WHAT IS NEEDED | Retype the entries in full.

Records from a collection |

□ □ □ □ □

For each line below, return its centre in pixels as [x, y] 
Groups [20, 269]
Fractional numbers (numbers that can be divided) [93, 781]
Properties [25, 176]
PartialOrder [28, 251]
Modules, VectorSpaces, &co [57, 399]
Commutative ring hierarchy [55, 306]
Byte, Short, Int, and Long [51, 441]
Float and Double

□ □ □ □ □

YOUR RESPONSE |
For each line below, return its centre in pixels as [x, y] 
Groups [20, 269]
Fractional numbers (numbers that can be divided) [93, 781]
Properties [25, 176]
PartialOrder [28, 251]
Modules, VectorSpaces, &co [57, 399]
Commutative ring hierarchy [55, 306]
Byte, Short, Int, and Long [51, 441]
Float and Double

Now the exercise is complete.